The crossing carries risks, but he insists it is safer than the other main trafficking hub, Bosaso in the Puntland, north-eastern Somalia. The trip from Bosaso to Yemen usually takes two days. But often the passengers making this trip are forced out of the boat a few kilometres off the coast of Yemen. Many don't make the swim to shore. Sometimes the overloaded boats capsize and the refugees face the risk of rape, shootings and murder at the hands of the traffickers.
According to the UNHCR, 89 people drowned in January and February this year after being forced off boats that had departed from the Puntland. Many of their bodies washed up on the shores of Yemen beaches.
"We do not do this," Hussein tells me. "We give to the people water and food. We take them all the way to Yemen." I wait in the wadi for an hour, watching people file on to the boats which leave every 15 minutes.
Gradually the Affar leave and one of the smugglers approaches, signalling me to come. I, too, am to make this journey across the Gulf of Aden. Nearly 50 people are crammed into the boat, essentially a fishing dhow. Row after row of people are squeezed next to each other. The boat sets off, heading north-east.
A young man from Ethiopia, his forehead covered in a line of 10 faded blue tattoos depicting the cross, says there is no work in his country. In Saudi Arabia he will have everything, like his friend in Riyadh, he says.
"Ethiopia is a very big country. I have no job and no monies. I calling to my friend and he says about his big house and big car. I say I must go, go, go." He has little money, but is carrying a significant amount of hasheesh, which he plans to sell in Saudi Arabia. Other people on the boat have bottles of vodka, which they will sell to Yemeni bootleggers to pay for the rest of the trip to Saudi.
Those who cannot afford to pay for a vehicle will attempt the journey on foot. There's no doubt that the trafficking trade is conducted with the knowledge, if not complicity, of the region's governments and authorities. Corruption is endemic and the human trafficking trade lucrative.
In the case of human trafficking, government-level involvement appears minimal. The secret police almost certainly maintain contact with traffickers - if not having a presence on the boats - to establish who is on board. Given the lack of economic opportunities in Yemen and Djibouti, governments and local authorities will not significantly disrupt the trade and so incur the wrath of the tribes and people profiting from what amounts to a multi-million-dollar-a-year industry.
One source in Djibouti told me he had witnessed a transaction of 45,000 Djiboutian francs ($305) to the head of a nearby naval base, through a mobile phone-based money transfer provider called MobiCash.

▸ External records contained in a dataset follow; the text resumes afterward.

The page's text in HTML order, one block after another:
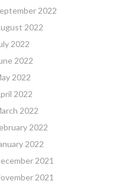
2022
2022
2022
2022
2022
2022
2022
2022
2022
2021
2021
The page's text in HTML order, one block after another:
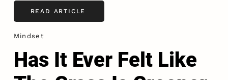
READ ARTICLE
Mindset
Has It Ever Felt Like
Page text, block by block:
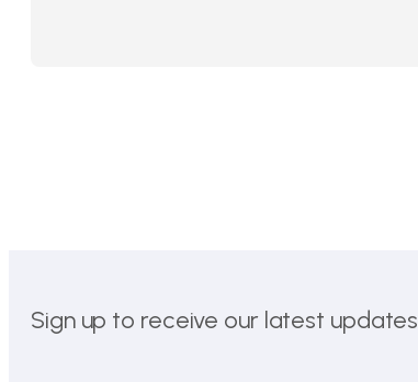
Sign up to receive our latest updates
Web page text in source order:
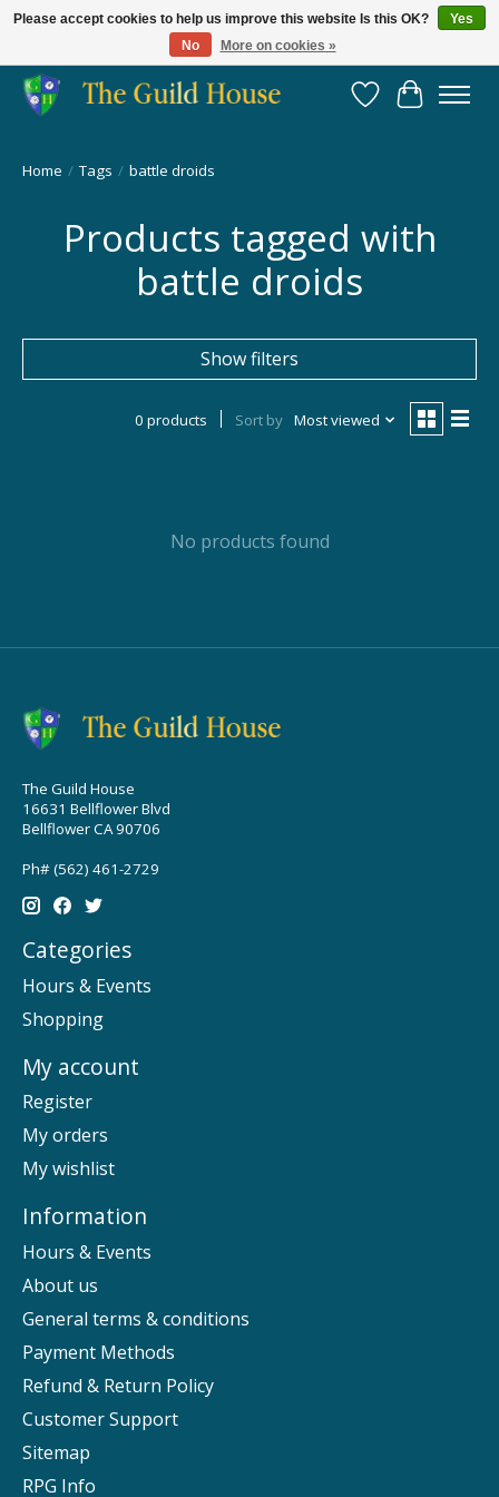
Providing for the gaming community since 2014!
Wish List
Cart
Home / Tags / battle droids
Products tagged with
battle droids
Show filters
0 products Sort by Most viewed
No products found
The Guild House
16631 Bellflower Blvd
Bellflower CA 90706
Ph# (562) 461-2729
Categories
Hours & Events
Shopping
My account
Register
My orders
My wishlist
Information
Hours & Events
About us
General terms & conditions
Payment Methods
Refund & Return Policy
Customer Support
Sitemap
RPG Info
Please accept cookies to help us improve this website Is this OK?
Yes
No
More on cookies »
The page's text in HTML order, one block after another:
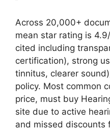
Across 20,000+
mean star rating is
cited including
certification), strong
tinnitus, clearer
policy. Most common
price, must buy
site due to active
and missed discounts
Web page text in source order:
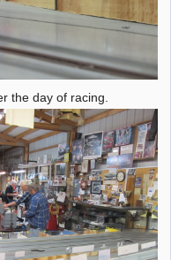
the day of racing.
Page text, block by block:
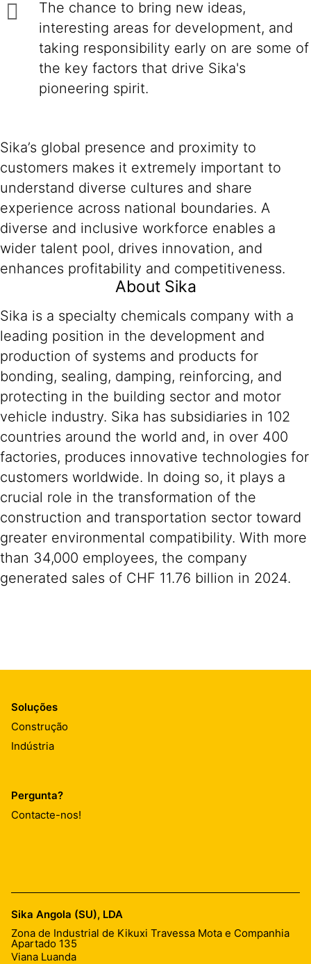
The chance to bring new ideas,
interesting areas for development, and
taking responsibility early on are some of
the key factors that drive Sika's
pioneering spirit.
Sika’s global presence and proximity to
customers makes it extremely important to
understand diverse cultures and share
experience across national boundaries. A
diverse and inclusive workforce enables a
wider talent pool, drives innovation, and
enhances profitability and competitiveness.
About Sika
Sika is a specialty chemicals company with a
leading position in the development and
production of systems and products for
bonding, sealing, damping, reinforcing, and
protecting in the building sector and motor
vehicle industry. Sika has subsidiaries in 102
countries around the world and, in over 400
factories, produces innovative technologies for
customers worldwide. In doing so, it plays a
crucial role in the transformation of the
construction and transportation sector toward
greater environmental compatibility. With more
than 34,000 employees, the company
generated sales of CHF 11.76 billion in 2024.
Soluções
Construção
Indústria
Pergunta?
Contacte-nos!
Sika Angola (SU), LDA
Zona de Industrial de Kikuxi Travessa Mota e Companhia
Apartado 135
Viana Luanda

According to a 2010 Chatham House report - Yemen and Somalia: Terrorism, Shadow Networks and the Limitations of State-building - the Horn of Africa smuggling trade, based on the number of registered arrivals in Yemen in 2009 (77,800) could be worth more than US$20 million each year.
The report states: "This 'migration economy' constitutes a lucrative regional network that acts as a powerful disincentive to formally regulated border controls."

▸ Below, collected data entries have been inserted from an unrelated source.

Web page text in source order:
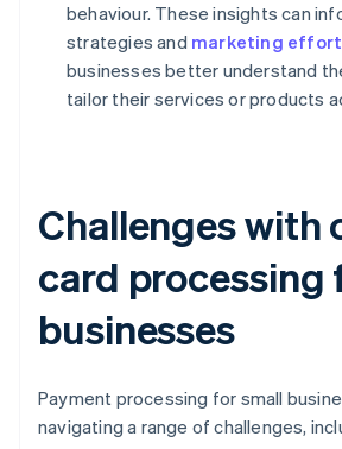
behaviour. These insights can
strategies and marketing
businesses better understand
tailor their services or products
Challenges with
card processing
businesses
Payment processing for small
navigating a range of challenges,
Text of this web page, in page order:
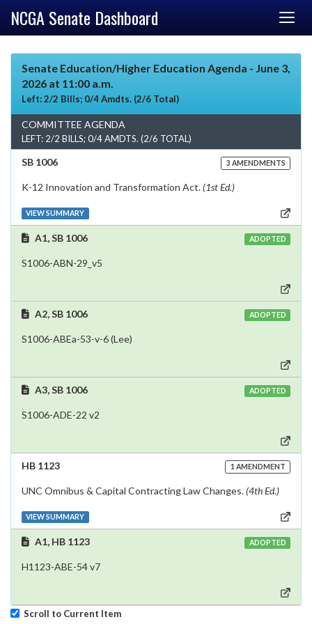
NCGA Senate Dashboard
Senate Education/Higher Education Agenda - June 3,
2026 at 11:00 a.m.
Left: 2/2 Bills; 0/4 Amdts. (2/6 Total)
COMMITTEE AGENDA
LEFT: 2/2 BILLS; 0/4 AMDTS. (2/6 TOTAL)
SB 1006 3 AMENDMENTS
K-12 Innovation and Transformation Act.(1st Ed.)
VIEW SUMMARY
A1, SB 1006 ADOPTED
S1006-ABN-29_v5
A2, SB 1006 ADOPTED
S1006-ABEa-53-v-6 (Lee)
A3, SB 1006 ADOPTED
S1006-ADE-22 v2
HB 1123 1 AMENDMENT
UNC Omnibus & Capital Contracting Law Changes.(4th Ed.)
VIEW SUMMARY
A1, HB 1123 ADOPTED
H1123-ABE-54 v7
Scroll to Current Item
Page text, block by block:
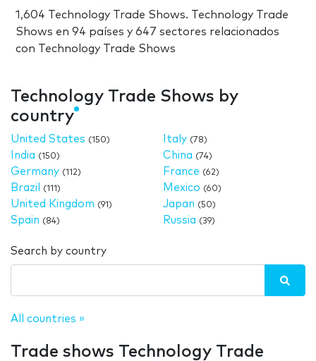
1,604 Technology Trade Shows. Technology Trade
Shows en 94 países y 647 sectores relacionados
con Technology Trade Shows
Technology Trade Shows by
country
United States (150)
India (150)
Germany (112)
Brazil (111)
United Kingdom (91)
Spain (84)
Italy (78)
China (74)
France (62)
Mexico (60)
Japan (50)
Russia (39)
Search by country
All countries »
Trade shows Technology Trade
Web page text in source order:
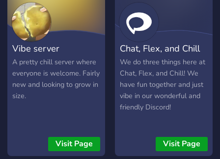
Vibe server
A pretty chill server where
everyone is welcome. Fairly
new and looking to grow in
size.
Visit Page
Chat, Flex, and Chill
We do three things here at
Chat, Flex, and Chill! We
have fun together and just
vibe in our wonderful and
friendly Discord!
Visit Page
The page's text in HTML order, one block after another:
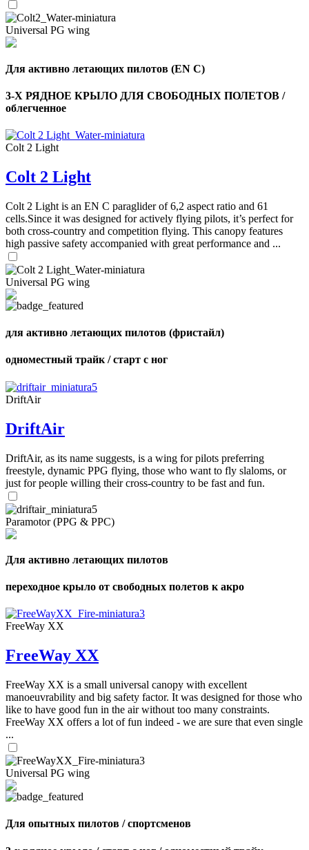
Universal PG wing
Для активно летающих пилотов (EN C)
3-Х РЯДНОЕ КРЫЛО ДЛЯ СВОБОДНЫХ ПОЛЕТОВ /
облегченное
Colt 2 Light
Colt 2 Light
Colt 2 Light is an EN C paraglider of 6,2 aspect ratio and 61
cells.Since it was designed for actively flying pilots, it’s perfect for
both cross-country and competition flying. This canopy features
high passive safety accompanied with great performance and ...
Universal PG wing
для активно летающих пилотов (фристайл)
одноместный трайк / старт с ног
DriftAir
DriftAir
DriftAir, as its name suggests, is a wing for pilots preferring
freestyle, dynamic PPG flying, those who want to fly slaloms, or
just for people willing their cross-country to be fast and fun.
Paramotor (PPG & PPC)
Для активно летающих пилотов
переходное крыло от свободных полетов к акро
FreeWay XX
FreeWay XX
FreeWay XX is a small universal canopy with excellent
manoeuvrability and big safety factor. It was designed for those who
like to have good fun in the air without too many constraints.
FreeWay XX offers a lot of fun indeed - we are sure that even single
...
Universal PG wing
Для опытных пилотов / спортсменов

The spray from the boat's bow breaking the water splashes into the boat. People wrap scarves around their heads to protect themselves and their children from the sun and spray. A man at the back of the boat uses a bucket to bail water. A distant boat approaches at speed. Three men are aboard, two of them with AK-47s already raised. The boat's captain pulls back on the throttle just as his vessel slams into the dhow, rocking dangerously.

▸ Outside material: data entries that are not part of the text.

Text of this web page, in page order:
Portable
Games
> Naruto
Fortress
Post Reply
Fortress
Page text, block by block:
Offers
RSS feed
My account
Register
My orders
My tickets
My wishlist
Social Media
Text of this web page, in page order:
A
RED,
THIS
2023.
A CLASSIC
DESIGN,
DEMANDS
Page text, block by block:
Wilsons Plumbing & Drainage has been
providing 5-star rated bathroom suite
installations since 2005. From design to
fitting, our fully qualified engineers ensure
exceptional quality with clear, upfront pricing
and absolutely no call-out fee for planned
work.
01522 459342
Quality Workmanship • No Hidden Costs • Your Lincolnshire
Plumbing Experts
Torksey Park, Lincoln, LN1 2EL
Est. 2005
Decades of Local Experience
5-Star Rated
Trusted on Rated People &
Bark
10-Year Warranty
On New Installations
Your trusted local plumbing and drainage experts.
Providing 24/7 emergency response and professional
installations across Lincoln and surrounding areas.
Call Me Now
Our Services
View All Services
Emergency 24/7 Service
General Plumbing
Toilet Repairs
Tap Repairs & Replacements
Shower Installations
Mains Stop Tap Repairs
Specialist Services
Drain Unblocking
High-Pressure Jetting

The captain begins screaming. Then he gets down to business and announces that they are the Djiboutian police. It is time to pay up, 100 Djiboutian francs (68c) each. They circle our boat six times, guns levelled, while people rummage through their belongings to find money.
One of the men, dressed in a white singlet and cargo shorts, sunglasses resting atop his head, says he is a police officer.
"You think we are pirates? Do you want to go back to Djibouti?"
They collect the money from the boat's navigator and speed off, a squat man blowing a kiss to a terrified Ethiopian woman.
On the Yemen shore the boat passengers walk quickly across a rocky plateau and into the desert. Two pick-up trucks arrive and people are quickly loaded onboard. We drive for two hours in daylight, down a main road, past Kharaz refugee camp and on to a series of sandy back-roads. We arrive at what is essentially a staging camp for the onward journey through Hodeidah, Sa'dah and into Saudi Arabia.
The beatings begin around 10am the next morning. As darkness fell on the night we arrived, the smugglers - all Yemenis - became increasingly hostile. The traffickers have been promised money to continue the journey and they want it now. The beatings go on, those wet packing sounds. Each blow is closely followed by a high-pitched wail.
The camp is perched on a rocky outcrop on a small hill surrounded by walls built up from gathered rock. It is divided into two sections: one for those who have money and the other for those who do not. It is guarded by at least 15 gunmen.
A man is on his knees in the dirt in front of one the Yemeni smugglers who is slapping him across the face. The blows turn from slaps to punches and by the end of it, the man lies bloodied and semi-conscious on the ground at the trafficker's feet.
About 60 people sit under a large UNHCR tent, spread as a canopy above them. Four men with sticks circle the group, while a group of men with AK-47s stand nearby.
The beatings vary in intensity and go on for at least eight hours. The wails and cries go on all day. I sit on a rock overlooking the camp, some of the smugglers' children sitting curiously with me, watching and bug-eyed. One of them says "f*****g habashee" (habashee is a derogatory term). The Somalis and Ethiopians have promised money to the traffickers for the onward trip to Saudi Arabia and for the transit inland to the staging point. Traffickers move from one person to the next, initially hitting softly while saying in Arabic: "How will you get my money?" Then the blows come down harder as the trafficker yells for payment.
The victim is dragged off to a group of men with mobile phones. They get one phone call, before being returned to the huddle of people, awaiting another beating.
A man from Somalia breaks down under a volley of blows, weeping and screaming and begging.
A young Ethiopian woman, wearing a bright-green hijab, sits with a trafficker, whispering in her ear. Her head is lowered as the man whispers back to her.
He stands up, pressing his stick against her forehead, forcing her head back. He asks her how she will get him his money. Her head drops back down and she says nothing. He moves around behind her.
He is dripping with sweat and yelling. Then in huge arcs he begins hitting her across the back. The woman sits, her body rocking under the blows. He hits her more than 20 times.
By nightfall people sit in a group, traumatised. Some have managed to get money sent from friends or family members and will be transported to Hodeidah that night. Others will be set loose to fend for themselves or, more likely, handed in to the police.
My boat's navigator - who goes by the name of Mohammed Ali - enters the camp and sits on a ledge above the group.
Some men bring him food, water and chai. He makes jokes about "habashee". Everyone is laughing. A man leans forward and lights Mohammed's cigarette for him.
He keeps making jokes while people run around after him. He is introduced to the Ethiopian woman in the green hijab. A Somali man leans forward, his eyes shining bright and desperate under a lamp suspended above the camp.
He says: "Please help me. I have very dangerous problem."
The Ethiopian woman is led out of the camp with a man.
And Mohammed makes more jokes, and everyone is laughing.